Curry's handspeed and blistering offense would keep Mayweather in check, and the Lone Star Cobra was a good enough boxer not to get caught with too many flush counters. Mayweather has his moments, and I don't see him getting stopped, but in the end Curry probably controls the fight in the same way that he controlled both fights with Starling.


----------



## JeffJoiner (Jun 5, 2013)

Curry is a little early for me to remember in great detail. I do remember great handspeed and tremendous combinations. The guy was legit.

What I don't remember is his footwork or his ability to make adjustments. Both of those are key in a hypothetical Floyd matchup.


----------



## Flea Man (Jun 2, 2012)

Drew101 said:


> Curry by competitive, but clear decision.
> 
> Curry's handspeed and blistering offense would keep Mayweather in check, and the Lone Star Cobra was a good enough boxer not to get caught with too many flush counters. Mayweather has his moments, and I don't see him getting stopped, but in the end Curry probably controls the fight in the same way that he controlled both fights with Starling.


He definitely didn't control the first Starling fight.

Had Moochie not played up to the cameras on his first TV appearance he might've won that clearly. I had it a draw.

Definitely taught Don more than it did Starling, who had a tendency to switch off.

In the 15 round rematch Curry was as good as any welterweight I've ever seen. That is right up there with Kalambay-McCallum II and Gavilan-Graham III for being the best two way technical fight I've ever seen.


----------



## Flea Man (Jun 2, 2012)

JeffJoiner said:


> Curry is a little early for me to remember in great detail. I do remember great handspeed and tremendous combinations. The guy was legit.
> 
> What I don't remember is his footwork or his ability to make adjustments. Both of those are key in a hypothetical Floyd matchup.


Watch Curry-Starling II. Genius tactical shifts from Curry there, against a defensive maestro as strong and tough as he was hard to hit.


----------



## JeffJoiner (Jun 5, 2013)

Flea Man said:


> Watch Curry-Starling II. Genius tactical shifts from Curry there, against a defensive maestro as strong and tough as he was hard to hit.


Just looked that up, it happened earlier than I thought. I really only remember the tail end of his career. I'll take a look.


----------



## PityTheFool (Jun 4, 2013)

@Flea Man;you get me earlier question? Been meaning to ask all day.

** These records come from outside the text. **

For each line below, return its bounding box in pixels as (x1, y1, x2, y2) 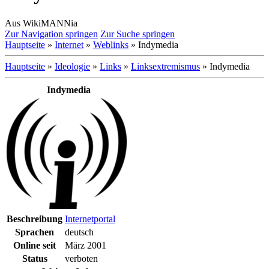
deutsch (65, 226, 94, 237)
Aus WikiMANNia (5, 17, 77, 28)
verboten (65, 253, 98, 264)
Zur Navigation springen (5, 28, 98, 39)
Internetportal (65, 213, 115, 224)
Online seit (13, 240, 56, 250)
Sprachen (15, 226, 54, 237)
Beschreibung (7, 213, 62, 224)
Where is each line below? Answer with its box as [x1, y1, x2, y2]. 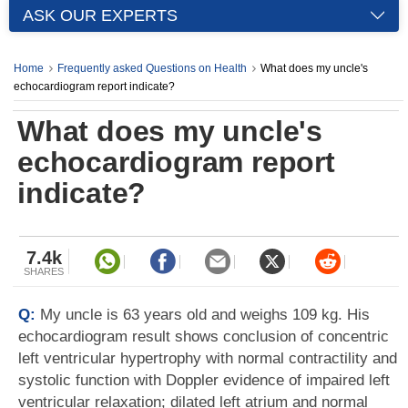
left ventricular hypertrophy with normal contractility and [18, 350, 397, 367]
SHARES [24, 266, 64, 277]
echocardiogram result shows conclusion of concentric [18, 328, 389, 345]
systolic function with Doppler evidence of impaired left [18, 372, 390, 389]
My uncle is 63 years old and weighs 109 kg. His [40, 306, 370, 323]
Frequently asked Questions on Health [57, 62, 247, 75]
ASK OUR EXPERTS [23, 6, 178, 25]
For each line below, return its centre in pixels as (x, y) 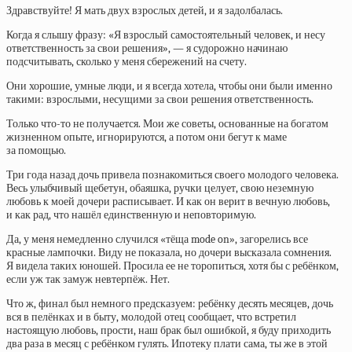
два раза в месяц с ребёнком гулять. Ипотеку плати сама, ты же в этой (167, 344)
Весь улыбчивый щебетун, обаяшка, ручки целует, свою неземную (160, 188)
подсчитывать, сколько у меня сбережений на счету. (126, 62)
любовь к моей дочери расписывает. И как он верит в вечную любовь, (168, 202)
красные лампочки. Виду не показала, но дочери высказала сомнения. (169, 253)
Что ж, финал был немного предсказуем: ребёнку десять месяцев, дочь (170, 304)
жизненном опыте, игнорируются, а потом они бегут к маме (147, 137)
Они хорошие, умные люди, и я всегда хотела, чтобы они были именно (169, 86)
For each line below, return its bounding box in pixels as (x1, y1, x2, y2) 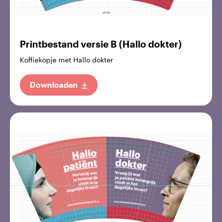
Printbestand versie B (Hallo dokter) (20, 38, 182, 50)
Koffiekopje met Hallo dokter (20, 55, 113, 64)
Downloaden (30, 79, 78, 89)
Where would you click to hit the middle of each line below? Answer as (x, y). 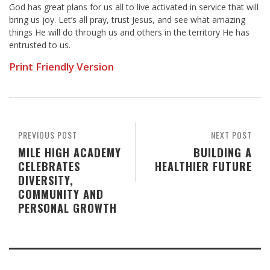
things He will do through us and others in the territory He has (129, 33)
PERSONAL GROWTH (67, 208)
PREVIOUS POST (48, 135)
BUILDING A (223, 152)
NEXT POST (231, 135)
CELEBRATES (49, 166)
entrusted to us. (40, 45)
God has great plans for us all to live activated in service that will (134, 7)
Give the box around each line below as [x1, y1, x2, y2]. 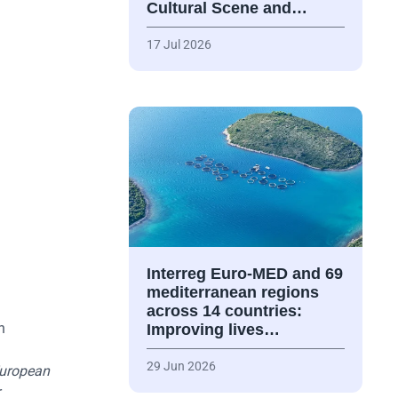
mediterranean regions [146, 283, 319, 302]
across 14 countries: [146, 302, 302, 321]
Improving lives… [146, 321, 280, 339]
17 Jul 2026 [146, 37, 211, 52]
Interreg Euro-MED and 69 [146, 265, 343, 283]
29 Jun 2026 [146, 359, 216, 374]
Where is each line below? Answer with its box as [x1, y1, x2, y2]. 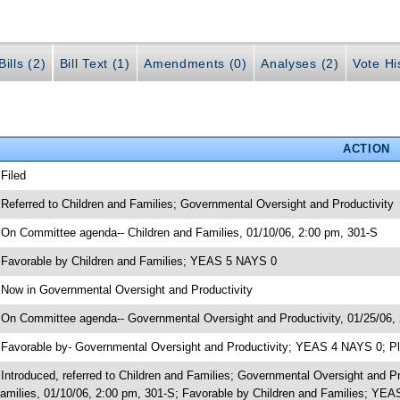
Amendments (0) [144, 56, 247, 71]
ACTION [342, 141, 390, 155]
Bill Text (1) [59, 56, 130, 71]
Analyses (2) [261, 56, 339, 71]
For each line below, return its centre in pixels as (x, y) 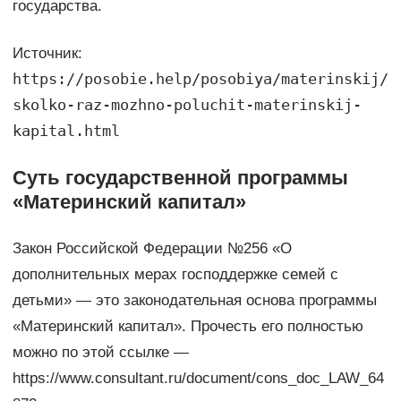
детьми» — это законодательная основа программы (194, 300)
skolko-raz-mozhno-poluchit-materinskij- (187, 104)
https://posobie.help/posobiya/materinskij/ (200, 78)
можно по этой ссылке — (100, 352)
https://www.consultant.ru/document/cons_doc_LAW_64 (198, 378)
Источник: (47, 53)
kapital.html (66, 130)
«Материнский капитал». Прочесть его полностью (188, 326)
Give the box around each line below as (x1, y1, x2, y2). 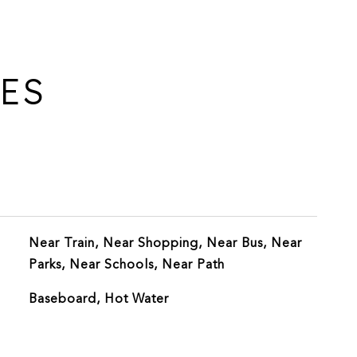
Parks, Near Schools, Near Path (28, 257, 225, 273)
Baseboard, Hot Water (28, 291, 169, 307)
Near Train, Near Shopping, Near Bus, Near (28, 235, 302, 251)
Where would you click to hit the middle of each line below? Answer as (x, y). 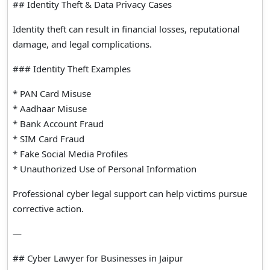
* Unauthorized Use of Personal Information (105, 168)
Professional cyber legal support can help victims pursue (130, 193)
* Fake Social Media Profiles (70, 153)
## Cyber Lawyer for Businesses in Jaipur (98, 258)
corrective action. (48, 208)
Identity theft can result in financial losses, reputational (126, 29)
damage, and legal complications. (82, 44)
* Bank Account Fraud (58, 123)

I wish @Hands of Iron was here for this thread.


----------



## Flea Man (Jun 2, 2012)

PityTheFool said:


> @Flea Man;you get me earlier question? Been meaning to ask all day.
> 
> I wish @Hands of Iron was here for this thread.


Nah, what was that mate?


----------



## PityTheFool (Jun 4, 2013)

Flea Man said:


> Nah, what was that mate?


How would things have gone if Curry passed on Honeyghan and moved up at the right time?


----------



## Flea Man (Jun 2, 2012)

PityTheFool said:


> How would things have gone if Curry passed on Honeyghan and moved up at the right time?


Well I think he'd have been more confident. But McCallum might still have caught him.

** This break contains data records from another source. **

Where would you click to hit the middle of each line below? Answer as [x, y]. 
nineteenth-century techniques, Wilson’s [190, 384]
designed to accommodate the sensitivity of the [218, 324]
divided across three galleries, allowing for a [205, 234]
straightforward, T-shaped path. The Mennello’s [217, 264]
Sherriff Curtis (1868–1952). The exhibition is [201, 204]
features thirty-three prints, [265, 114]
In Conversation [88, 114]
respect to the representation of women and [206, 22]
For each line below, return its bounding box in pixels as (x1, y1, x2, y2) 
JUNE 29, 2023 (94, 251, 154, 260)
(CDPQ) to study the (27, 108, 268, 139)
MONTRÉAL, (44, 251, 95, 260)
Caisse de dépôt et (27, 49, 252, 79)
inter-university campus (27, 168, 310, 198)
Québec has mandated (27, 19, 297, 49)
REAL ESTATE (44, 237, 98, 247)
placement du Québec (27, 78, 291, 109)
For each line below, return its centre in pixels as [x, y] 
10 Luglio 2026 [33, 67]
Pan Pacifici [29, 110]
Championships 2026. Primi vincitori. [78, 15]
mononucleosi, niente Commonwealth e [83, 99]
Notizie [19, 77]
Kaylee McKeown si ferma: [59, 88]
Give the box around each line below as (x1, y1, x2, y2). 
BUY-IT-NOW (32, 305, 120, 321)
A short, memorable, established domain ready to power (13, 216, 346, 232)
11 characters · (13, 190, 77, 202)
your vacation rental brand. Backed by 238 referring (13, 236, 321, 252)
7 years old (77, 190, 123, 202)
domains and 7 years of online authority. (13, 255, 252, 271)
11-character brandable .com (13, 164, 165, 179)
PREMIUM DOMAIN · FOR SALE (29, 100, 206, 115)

Whatever happened, they were priming him to fight Hagler and Curry would've got ruined then.

He was at his best using his physical advantages at welter IMO, and he'd outgrown welter.

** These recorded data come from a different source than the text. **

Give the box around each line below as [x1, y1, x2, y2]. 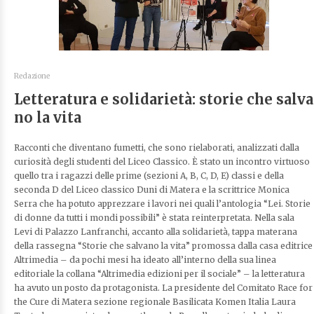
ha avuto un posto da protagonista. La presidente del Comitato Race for [14, 282, 313, 293]
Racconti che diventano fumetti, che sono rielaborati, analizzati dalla [14, 142, 299, 153]
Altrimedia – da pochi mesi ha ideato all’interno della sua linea [14, 254, 276, 265]
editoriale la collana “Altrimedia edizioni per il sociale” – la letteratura [14, 268, 305, 279]
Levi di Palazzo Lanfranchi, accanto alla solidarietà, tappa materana [14, 226, 297, 237]
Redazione [14, 71, 50, 81]
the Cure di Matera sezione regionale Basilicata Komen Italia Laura [14, 296, 296, 307]
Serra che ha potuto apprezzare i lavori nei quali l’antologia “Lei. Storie [14, 198, 310, 209]
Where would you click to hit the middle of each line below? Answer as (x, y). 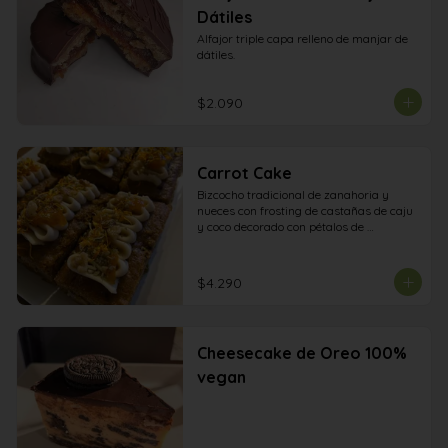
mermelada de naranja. (260, 258)
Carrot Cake (244, 173)
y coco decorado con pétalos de (280, 226)
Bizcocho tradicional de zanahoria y (292, 194)
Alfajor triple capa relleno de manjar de (302, 38)
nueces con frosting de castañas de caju (304, 210)
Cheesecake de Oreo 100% (301, 353)
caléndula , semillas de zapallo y (283, 242)
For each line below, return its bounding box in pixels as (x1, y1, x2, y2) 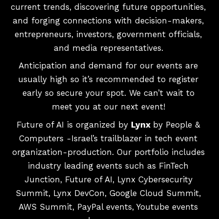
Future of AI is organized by (17, 119, 131, 130)
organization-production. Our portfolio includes (12, 147, 205, 157)
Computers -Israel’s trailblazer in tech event (19, 133, 198, 143)
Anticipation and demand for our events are (19, 61, 198, 70)
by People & (153, 119, 200, 130)
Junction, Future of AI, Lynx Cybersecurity (24, 174, 193, 184)
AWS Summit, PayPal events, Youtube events (19, 201, 198, 212)
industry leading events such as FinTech (28, 160, 189, 171)
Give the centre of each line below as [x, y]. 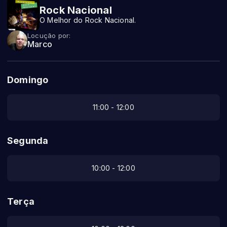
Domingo [28, 80]
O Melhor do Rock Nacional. [88, 20]
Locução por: [49, 36]
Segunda [28, 141]
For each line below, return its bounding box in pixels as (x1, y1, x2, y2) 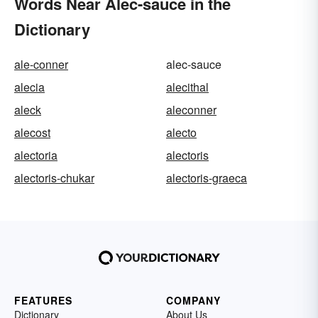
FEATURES (14, 293, 72, 308)
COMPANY (166, 293, 221, 308)
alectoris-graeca (166, 170, 247, 187)
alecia (14, 79, 45, 96)
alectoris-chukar (14, 170, 94, 187)
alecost (14, 124, 50, 141)
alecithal (166, 79, 209, 96)
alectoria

Destined to burn bright for a short time IMO


----------



## bballchump11 (May 17, 2013)

Flea Man said:


> Fuck you. Why would I waste my time analysing based on bias?
> 
> Could it not be that I have a different opinion to you? Why am I the one who's wrong and biased just because I don't agree with you.
> 
> Fuck you.


my problem isn't your opinion, it's how you're coming off. There's plenty of posters in this thread that are siding with Curry without attacking others and coming off as a snob.


----------



## Flea Man (Jun 2, 2012)

bballchump11 said:


> my problem isn't your opinion, it's how you're coming off. There's plenty of posters in this thread that are siding with Curry without attacking others and coming off as a snob.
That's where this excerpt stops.